Par une publication du 27 juin 2017, l’agence de protection de l’environnement des États-Unis (EPA) ; ainsi que et le corps des ingénieurs de l’armée américaine (chargé notamment de l’évaluation des demandes de permis de construire sur le périmètre des eaux fédérales, et notamment les zones humides) ont conjointement annoncé leur souhait d’annuler la réglementation sur l’eau (Clean water rule) adoptée en 2015 sous la présidence Obama.

Cette réglementation, qui visait à renforcer le périmètre des zones protégées par le Clean Water Act, de 1972, loi sur l’eau des États-Unis, étendant la protection de cette loi sur des milliers de kilomètres carrés de zones humides qui contribuent à filtrer l'eau potable, était dans le viseur du président Trump.

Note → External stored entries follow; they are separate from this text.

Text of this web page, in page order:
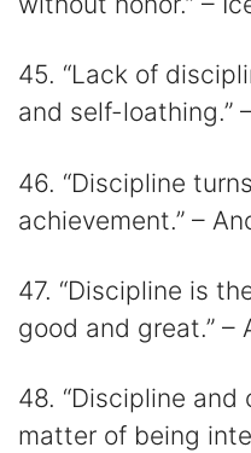
45. “Lack of
and self-loathing.”
46. “Discipline
achievement.” –
47. “Discipline is
good and great.” –
48. “Discipline
matter of being
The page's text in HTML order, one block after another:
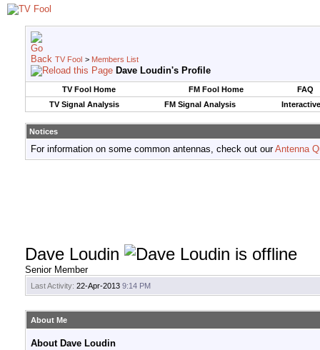
TV Fool > Members List
Dave Loudin's Profile
TV Fool Home FM Fool Home
FAQ
TV Signal Analysis
FM Signal Analysis
Notices
For information on some common antennas, check out ourAntenna
Dave Loudin
Senior Member
Last Activity: 22-Apr-2013 9:14 PM
About Me
About Dave Loudin
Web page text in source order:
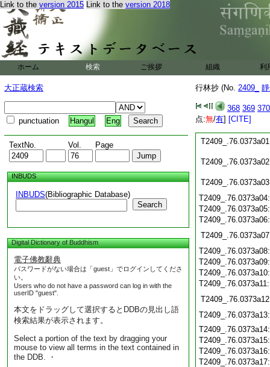
Link to the version 2015 Link to the version 2018
ホーム 検索 ご挨拶 組織 利
大正蔵検索
punctuation Hangul Eng
TextNo. Vol. Page
INBUDS
INBUDS(Bibliographic Database)
Search
Digital Dictionary of Buddhism
電子佛教辭典
パスワードがない場合は「guest」でログインしてくださ
い。
Users who do not have a password can log in with the
userID "guest".
本文をドラッグして選択するとDDBの見出し語
検索結果が表示されます。
Select a portion of the text by dragging your
mouse to view all terms in the text contained in
the DDB. ・
行林抄 (No. 2409_
368 369 370
点:無/有] [CITE]
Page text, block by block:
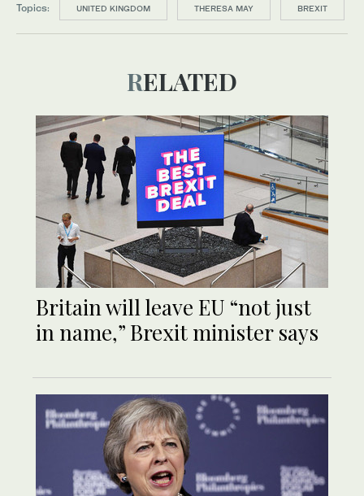
Topics: UNITED KINGDOM THERESA MAY BREXIT
RELATED
Britain will leave EU “not just
in name,” Brexit minister says
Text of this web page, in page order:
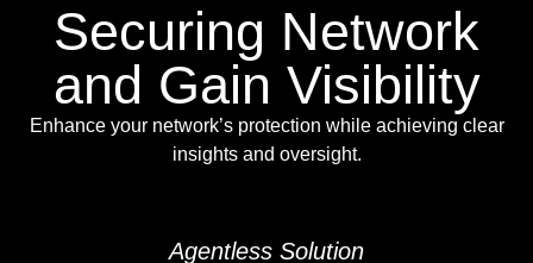
Securing Network
and Gain Visibility
Enhance your network’s protection while achieving clear
insights and oversight.
Agentless Solution
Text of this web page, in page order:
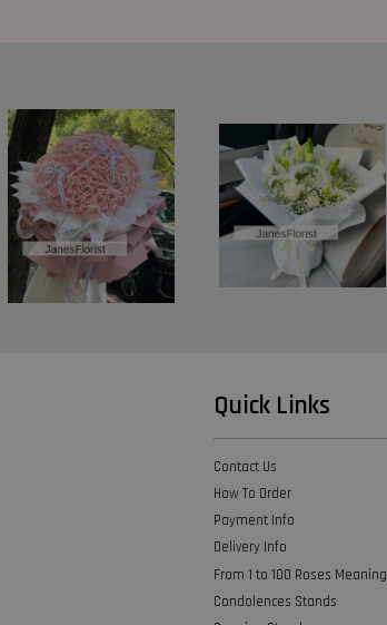
Quick Links
Contact Us
How To Order
Payment Info
Delivery Info
From 1 to 100 Roses Meaning
Condolences Stands
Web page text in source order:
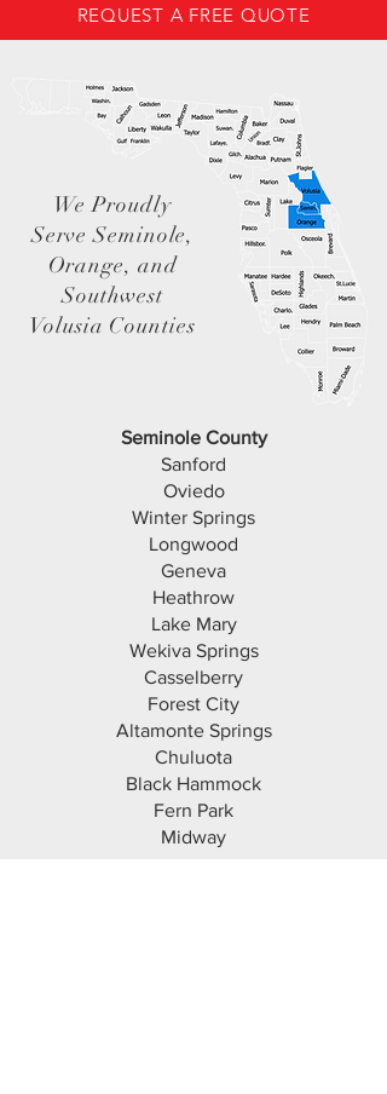
REQUEST A FREE QUOTE
We Proudly
Serve Seminole,
Orange, and
Southwest
Volusia Counties
Seminole County
Sanford
Oviedo
Winter Springs
Longwood
Geneva
Heathrow
Lake Mary
Wekiva Springs
Casselberry
Forest City
Altamonte Springs
Chuluota
Black Hammock
Fern Park
Midway
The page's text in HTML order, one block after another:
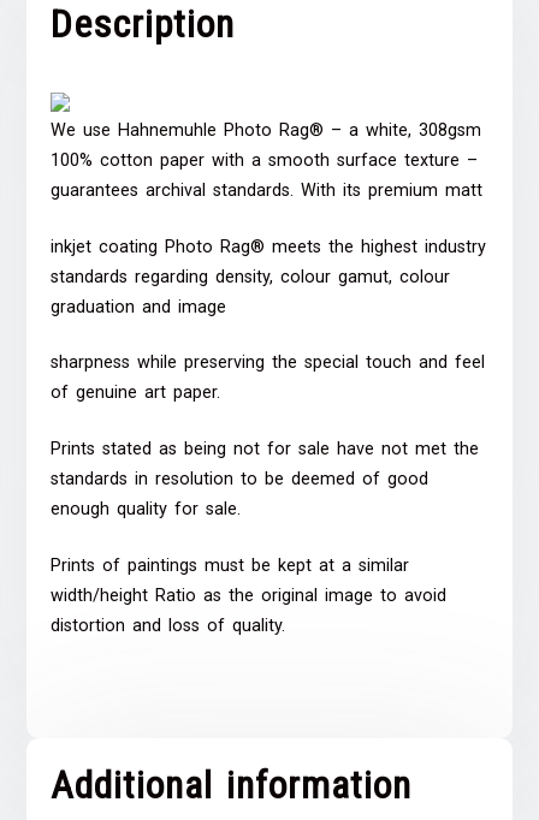
Description
We use Hahnemuhle Photo Rag® – a white, 308gsm
100% cotton paper with a smooth surface texture –
guarantees archival standards. With its premium matt
inkjet coating Photo Rag® meets the highest industry
standards regarding density, colour gamut, colour
graduation and image
sharpness while preserving the special touch and feel
of genuine art paper.
Prints stated as being not for sale have not met the
standards in resolution to be deemed of good
enough quality for sale.
Prints of paintings must be kept at a similar
width/height Ratio as the original image to avoid
distortion and loss of quality.
Additional information
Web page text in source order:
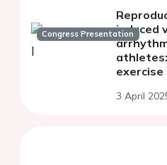
Congress Presentationinduced
3 April

En effet, en février 2017, ce dernier avait adopté une ordonnance appelant l’EPA à démanteler le Clean Water rule en vue de restreindre le périmètre des eaux protégées par la loi.

Ce périmètre, extensif, donnant de très larges prérogatives d’intervention à l’EPA et au corps des ingénieurs, suscitait depuis longtemps une vigoureuse opposition de la part d’une partie du camp conservateur et notamment de Scott Pruitt, nommé nouvel administrateur de l’EPA par Donald Trump. Cette régulation était vue selon lui comme « la plus grande entrave a la propriété privée des temps moderne », une mesure nuisible au développement économique, marque d’un État fédéral trop interventionniste, voulant réguler jusqu’à la moindre goutte d’eau.

Il est vrai que la notion d’« eaux navigables » telle qu’elle est libellé par le Clean Water Act, dans son article 404, ne se cantonne pas aux lacs et rivières effectivement navigables, cette notion a en effet évolué depuis 1972 pour, au fur et à mesure des interprétations de la loi, et des changements de gouvernement, recouvrir toutes les « eaux des États-Unis » soient les ruisseaux, marais, mares, rivières créés occasionnellement par des pluies importantes, zones humides. ..Dès l’instant que ceux-ci avaient une connexion avec les eaux navigables.

Néanmoins ce dernier critère restait disputé, et sujet à division, en particulier devant la cour suprême : ainsi en 2001 la décision Solid Waste Agency of Northern Cook County (SWANCC) v. U.S. Army Corps of Engineers, marquait le premier recul, les juges dit conservateurs jugeant, en majorité, que les zones humides isolées des voies navigables ne rentraient plus dans le cadre de protection du Clean Water Act.

En 2006 à l’occasion de l’affaire Rapanos Vs USA en 2006, les juges conservateurs, et notamment le juge Antonio Scala, souhaitèrent aller plus loin et créer une nouvelle définition des zones d’eau concernées beaucoup plus restrictive, estimant que l’actuelle laissait une trop grande latitude à l’agence fédérale, et la possibilité d’abus d’autorité répétés de cette dernière à l’encontre des propriétaires fonciers et entrepreneurs souhaitant développer des projets sur ces zones protégées.
Aucune majorité d’opinion ne se dégageant d’un débat très polarisé, le mot de la fin était pour le juge Kennedy, estimant que, pour être couverte par la loi, une zone d’eau devait avoir «un lien significatif» avec des voies d’eau plus importantes.

Cette interprétation pour le moins floue avait ouvert la voie à de nombreux contentieux dans les 8 années suivantes, et plusieurs tentatives, ayant toutes échoué, de faire passer une nouvelle réglementation devant le congrès, afin de sécuriser le périmètre de couverture de la loi sur l’eau.

Le Clean water rule, adopté en 2015, et inspiré des lignes de conduite imposées à l'EPA par l’administration Obama, venait enfin apporter la clarification nécessaire sur les affluents et eaux adjacentes couvertes par le CWA, et offrait une couverture de protection très large. Trop sans doute pour la nouvelle présidence, ainsi malgré sa popularité, cette réglementation aura fait long feu.

Le projet de Donald Trump vise désormais à revenir largement en arrière en ce qui concerne le champ du Clean Water Act, en le restreignant aux seules eaux réellement navigables, suivant en cela l’interprétation stricte qu’en avait fait à plusieurs le juge Antonin Scalia, décédé peu de temps avant l’élection de Donal Trump.

La décision de l’EPA suscite les craintes des associations de protection de l’environnement, mais également des professionnels de santé : priver les eaux adjacentes, affluents, et zones humides de protection fédérale contre les pollutions, alors qu’elles sont connectées aux eaux navigables, et que tous les États fédérés n’ont pas une législation locale préventive en la matière, fait courir un risque énorme pour la santé des citoyens américains.